About this task:
From the data below, retype exactly the lines starting with the one that contains "Using Systems Manager" and ending with the one that contains "In the local", both included.

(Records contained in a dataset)
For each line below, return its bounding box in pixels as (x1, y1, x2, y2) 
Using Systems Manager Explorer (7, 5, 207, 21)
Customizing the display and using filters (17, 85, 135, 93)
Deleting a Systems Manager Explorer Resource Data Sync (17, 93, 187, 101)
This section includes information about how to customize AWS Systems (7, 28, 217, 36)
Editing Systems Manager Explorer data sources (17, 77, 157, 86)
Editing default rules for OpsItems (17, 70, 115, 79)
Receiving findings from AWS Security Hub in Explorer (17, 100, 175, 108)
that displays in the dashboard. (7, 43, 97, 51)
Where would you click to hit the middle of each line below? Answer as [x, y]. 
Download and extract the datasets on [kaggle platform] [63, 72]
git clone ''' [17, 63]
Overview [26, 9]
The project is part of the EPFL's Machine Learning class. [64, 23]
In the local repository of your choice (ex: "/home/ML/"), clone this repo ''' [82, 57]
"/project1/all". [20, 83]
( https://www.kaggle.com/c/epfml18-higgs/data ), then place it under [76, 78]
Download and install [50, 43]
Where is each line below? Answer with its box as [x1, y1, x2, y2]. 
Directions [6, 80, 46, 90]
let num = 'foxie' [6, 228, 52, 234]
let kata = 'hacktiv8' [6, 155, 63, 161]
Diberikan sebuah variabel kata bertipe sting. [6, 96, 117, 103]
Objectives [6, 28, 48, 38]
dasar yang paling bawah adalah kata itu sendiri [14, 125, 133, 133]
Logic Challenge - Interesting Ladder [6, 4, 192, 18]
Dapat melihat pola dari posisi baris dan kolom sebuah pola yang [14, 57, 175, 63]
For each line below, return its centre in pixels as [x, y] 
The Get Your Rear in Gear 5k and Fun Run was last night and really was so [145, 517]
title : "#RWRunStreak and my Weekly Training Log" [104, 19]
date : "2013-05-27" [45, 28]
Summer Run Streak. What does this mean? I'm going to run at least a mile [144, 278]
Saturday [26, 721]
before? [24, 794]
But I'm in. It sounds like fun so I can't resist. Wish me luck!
--
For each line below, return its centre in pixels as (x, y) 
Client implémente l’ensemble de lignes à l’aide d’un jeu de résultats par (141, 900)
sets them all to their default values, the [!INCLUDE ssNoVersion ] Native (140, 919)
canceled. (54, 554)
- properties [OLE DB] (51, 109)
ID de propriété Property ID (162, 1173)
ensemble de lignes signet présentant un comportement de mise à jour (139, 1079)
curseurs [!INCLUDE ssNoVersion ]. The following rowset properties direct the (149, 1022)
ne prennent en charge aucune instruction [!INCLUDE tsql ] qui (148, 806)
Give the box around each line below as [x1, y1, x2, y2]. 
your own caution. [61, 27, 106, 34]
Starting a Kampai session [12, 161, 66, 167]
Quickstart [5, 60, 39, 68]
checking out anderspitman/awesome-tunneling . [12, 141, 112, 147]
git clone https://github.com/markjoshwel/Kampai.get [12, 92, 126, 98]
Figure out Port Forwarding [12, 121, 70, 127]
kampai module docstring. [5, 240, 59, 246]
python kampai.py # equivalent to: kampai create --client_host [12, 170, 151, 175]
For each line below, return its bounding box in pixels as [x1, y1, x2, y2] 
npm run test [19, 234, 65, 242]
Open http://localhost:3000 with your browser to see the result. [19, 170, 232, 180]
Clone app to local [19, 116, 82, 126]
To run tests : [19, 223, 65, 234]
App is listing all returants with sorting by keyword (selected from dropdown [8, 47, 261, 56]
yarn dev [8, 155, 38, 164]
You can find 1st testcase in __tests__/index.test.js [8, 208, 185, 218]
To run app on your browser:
---
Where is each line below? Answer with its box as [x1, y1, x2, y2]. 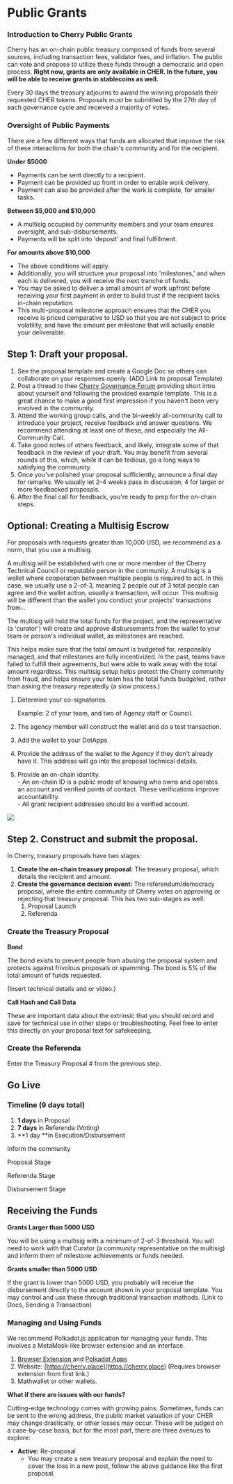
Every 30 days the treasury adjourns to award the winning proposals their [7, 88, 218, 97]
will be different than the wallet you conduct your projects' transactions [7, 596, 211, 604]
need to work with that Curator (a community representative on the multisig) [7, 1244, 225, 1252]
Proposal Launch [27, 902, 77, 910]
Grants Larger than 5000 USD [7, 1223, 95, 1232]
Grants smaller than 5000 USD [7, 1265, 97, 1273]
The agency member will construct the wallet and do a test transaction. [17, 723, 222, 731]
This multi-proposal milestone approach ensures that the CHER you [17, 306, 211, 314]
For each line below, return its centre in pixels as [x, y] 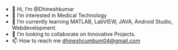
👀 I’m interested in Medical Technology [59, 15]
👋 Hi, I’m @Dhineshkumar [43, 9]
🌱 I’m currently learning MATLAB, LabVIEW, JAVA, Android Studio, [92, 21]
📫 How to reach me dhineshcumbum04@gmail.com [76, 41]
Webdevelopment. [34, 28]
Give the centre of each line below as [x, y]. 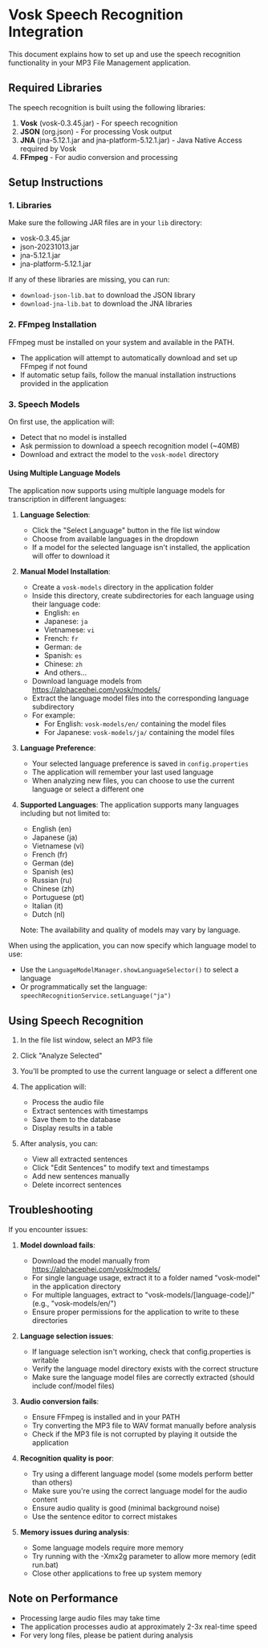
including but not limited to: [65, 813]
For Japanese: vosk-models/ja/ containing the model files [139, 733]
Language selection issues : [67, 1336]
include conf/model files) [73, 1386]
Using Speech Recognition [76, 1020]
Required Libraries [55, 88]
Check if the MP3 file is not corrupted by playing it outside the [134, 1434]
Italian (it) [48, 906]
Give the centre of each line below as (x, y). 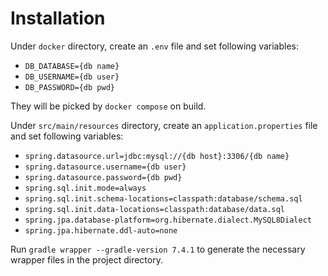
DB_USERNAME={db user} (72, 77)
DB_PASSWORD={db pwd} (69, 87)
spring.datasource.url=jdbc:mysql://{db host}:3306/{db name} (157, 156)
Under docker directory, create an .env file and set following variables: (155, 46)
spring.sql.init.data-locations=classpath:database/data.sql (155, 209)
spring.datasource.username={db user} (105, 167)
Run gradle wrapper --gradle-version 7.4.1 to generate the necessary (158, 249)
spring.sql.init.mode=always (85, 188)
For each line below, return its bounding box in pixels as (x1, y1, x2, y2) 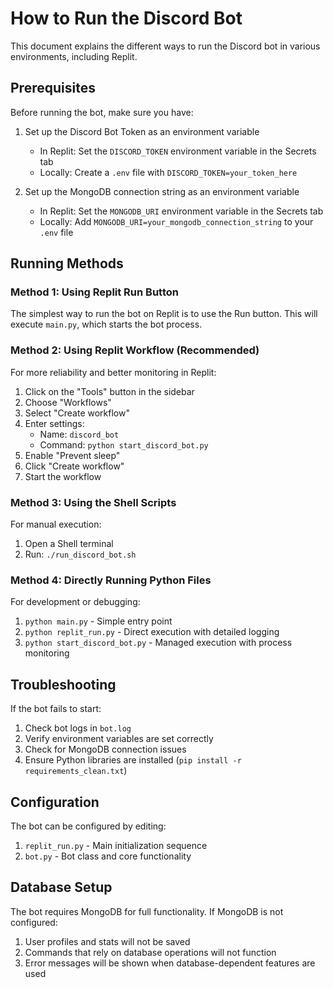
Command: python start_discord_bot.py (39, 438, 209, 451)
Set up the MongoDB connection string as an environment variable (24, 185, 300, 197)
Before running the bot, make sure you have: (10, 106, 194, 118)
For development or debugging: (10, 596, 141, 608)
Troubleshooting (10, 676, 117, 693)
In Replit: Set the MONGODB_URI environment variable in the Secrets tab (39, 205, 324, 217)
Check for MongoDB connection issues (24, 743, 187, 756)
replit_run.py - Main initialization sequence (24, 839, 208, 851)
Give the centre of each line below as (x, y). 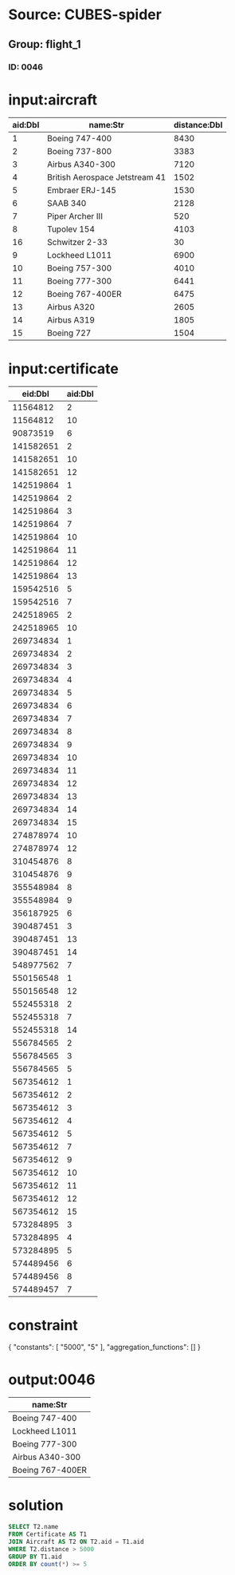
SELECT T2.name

Solution below:
Using Systems Manager Explorer (7, 5, 207, 21)
Customizing the display and using filters (17, 85, 135, 93)
Deleting a Systems Manager Explorer Resource Data Sync (17, 93, 187, 101)
This section includes information about how to customize AWS Systems (7, 28, 217, 36)
Editing Systems Manager Explorer data sources (17, 77, 157, 86)
Editing default rules for OpsItems (17, 70, 115, 79)
Receiving findings from AWS Security Hub in Explorer (17, 100, 175, 108)
that displays in the dashboard. (7, 43, 97, 51)
Where would you click to hit the middle of each line below? Answer as [x, y]. 
Download and extract the datasets on [kaggle platform] [63, 72]
git clone ''' [17, 63]
Overview [26, 9]
The project is part of the EPFL's Machine Learning class. [64, 23]
In the local repository of your choice (ex: "/home/ML/"), clone this repo ''' [82, 57]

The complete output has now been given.